The data
○ ○ ○ ○ ○

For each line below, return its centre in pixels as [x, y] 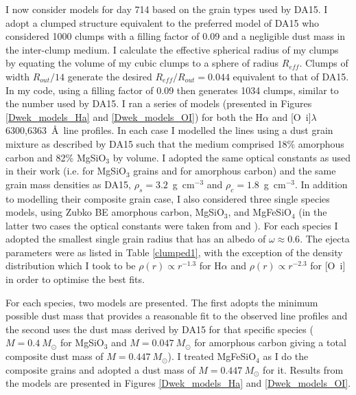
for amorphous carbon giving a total [270, 342]
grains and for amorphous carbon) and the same [235, 171]
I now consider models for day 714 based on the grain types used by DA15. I [167, 9]
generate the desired [110, 76]
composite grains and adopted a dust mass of [100, 369]
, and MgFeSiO [260, 212]
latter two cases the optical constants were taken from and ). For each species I [172, 225]
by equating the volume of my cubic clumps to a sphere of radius [142, 63]
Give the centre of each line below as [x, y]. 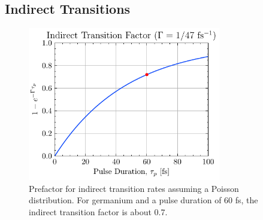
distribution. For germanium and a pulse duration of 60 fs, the [143, 200]
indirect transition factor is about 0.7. [98, 211]
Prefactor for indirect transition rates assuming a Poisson [134, 188]
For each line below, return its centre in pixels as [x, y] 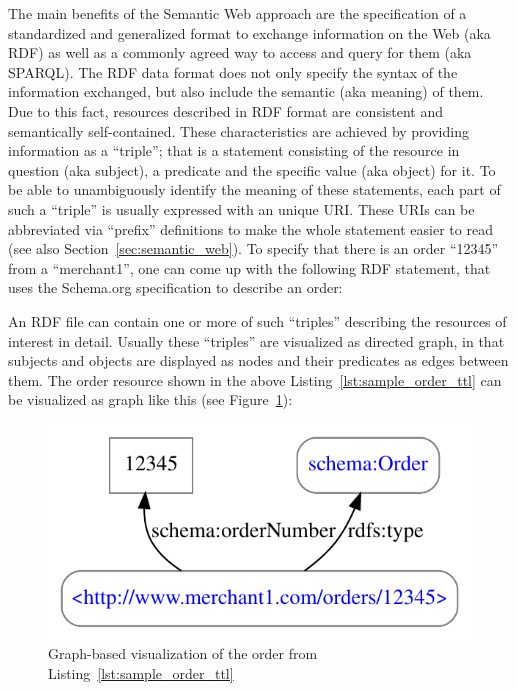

○ ○ ○ ○ ○

What is required
Tell how many lines in the material above include the word "grains", giving the number only.

Output below
2